Mr. Jaitly said other Canadian tech-company leaders have reached out to him about a potential collaboration.

“I think the [Canadian technology] ecosystem is taking a look at this and saying ‘Hey, we can run this as an open source project,’” he said. “Team up together, community driven, and say, ‘Hey, government, stop wasting our money.’”

ArriveCan was designed as a tool for travellers to upload their mandatory health information in relation to COVID-19 measures. It was expanded to allow users to answer customs and immigration questions up to 72 hours before flying into Canada.

While the government has announced that use of the app is no longer mandatory as of Sept. 30, it will continue to exist as a voluntary option.

A Globe and Mail analysis of federal contracts related to the ArriveCan app found that in addition to the higher price tag, the company that received the most federal work on the app – GCstrategies – has fewer than five employees. The Ottawa-area company told The Globe it is working with more than a dozen federal departments and delivers on its contracts through the use of more than 75 subcontractors. Neither the company nor the government will reveal the identity of the subcontractors, saying it is confidential third-party information.

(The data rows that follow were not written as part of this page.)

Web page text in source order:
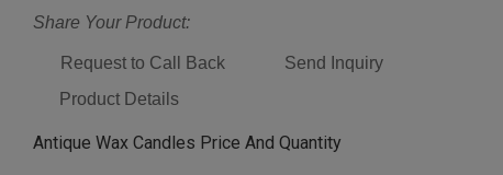
Share Your Product:
Request to Call Back
Send Inquiry
Product Details
Antique Wax Candles Price And Quantity
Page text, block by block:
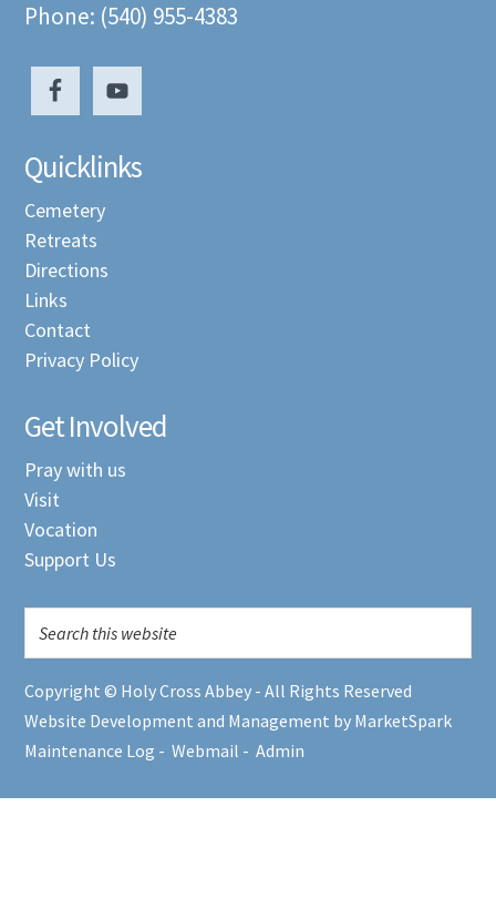
Phone: (540) 955-4383
Quicklinks
Cemetery
Retreats
Directions
Links
Contact
Privacy Policy
Get Involved
Pray with us
Visit
Vocation
Support Us
Copyright © Holy Cross Abbey - All Rights Reserved
Website Development and Management by MarketSpark
Maintenance Log -Webmail -Admin
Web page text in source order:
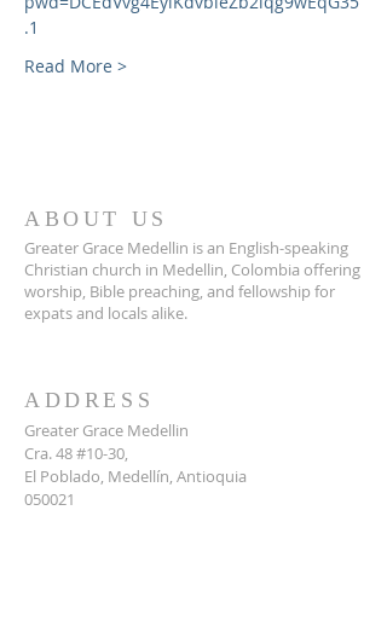
.1
Read More >
ABOUT US
Greater Grace Medellin is an English-speaking
Christian church in Medellin, Colombia offering
worship, Bible preaching, and fellowship for
expats and locals alike.
ADDRESS
Greater Grace Medellin
Cra. 48 #10-30,
El Poblado, Medellín, Antioquia
050021
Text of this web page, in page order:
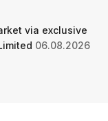
via exclusive
06.08.2026
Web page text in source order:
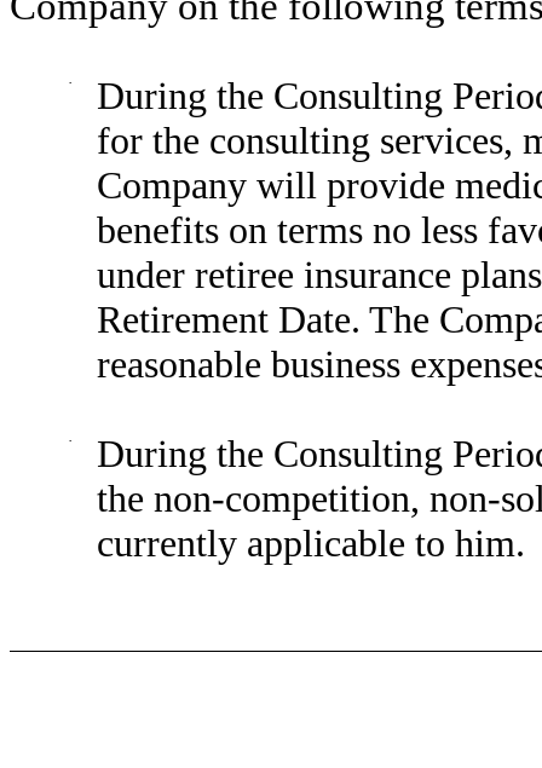
·
During the Consulting
for the consulting services,
Company will provide
benefits on terms no less
under retiree insurance
Retirement Date. The
reasonable business
·
During the Consulting
the non-competition, non-
currently applicable to him.
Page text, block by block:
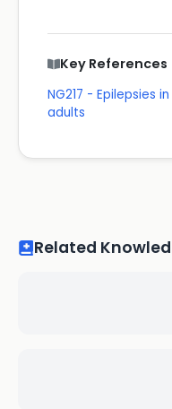
Key References
NG217 - Epilepsies
adults
Related
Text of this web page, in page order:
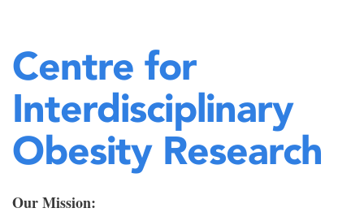
Centre for
Interdisciplinary
Obesity Research
Our Mission:
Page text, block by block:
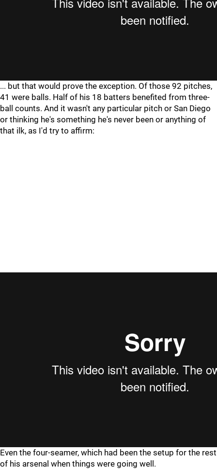
... but that would prove the exception. Of those 92 pitches,
41 were balls. Half of his 18 batters benefited from three-
ball counts. And it wasn't any particular pitch or San Diego
or thinking he's something he's never been or anything of
that ilk, as I'd try to affirm:
Even the four-seamer, which had been the setup for the rest
of his arsenal when things were going well.
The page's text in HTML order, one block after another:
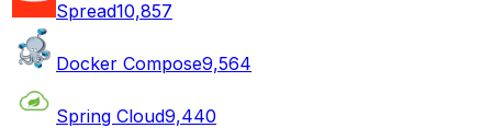
Spread10,857
Docker Compose9,564
Spring Cloud9,440

Several tech leaders have told The Globe they question why the government would turn to such a company, rather than working directly with a Canadian firm that specializes in building apps.

The Globe reported Thursday that several Canadian tech leaders with experience building apps for major corporate clients said the $54-million price tag is outrageous and that most apps are built for less than $1-million.

Conservative MPs raised the tech leaders’ concerns about the app’s cost on several occasions during Friday’s Question Period in the House of Commons.

“What Canadians need is an about face from the Liberal government on its wasting of Canadian tax dollars, like it did on the $54-million ArriveCan app that tech experts are confounded by it costing more than a low seven figures at worst,” said Conservative MP Michael Barrett. “If Canadian tech experts do not know why it spent this much money, what we want to know, what Canadians want to know, is which Liberal insiders got rich on these contracts?”

Answering on behalf of the government, Liberal MP Anthony Housefather, who is parliamentary secretary to the Minister of Public Services and Procurement, defended the spending and said the cost covered a range of expenses.

“I will make no apology for an app that saved the lives of tens of thousands of Canadians. This was part of a global health strategy in order to protect Canadians,” he said. “Where the honourable member insinuated the price was entirely related to developing the app, that price related to development, accessibility, support, maintenance and multiple different contracts. It was not related just to the development of the app.”

NDP Leader Jagmeet Singh issued a statement on Twitter Friday describing the $54-million price tag as “beyond outrageous.”

“Where did the $54 million money go? And most importantly who profited from it?” he asked.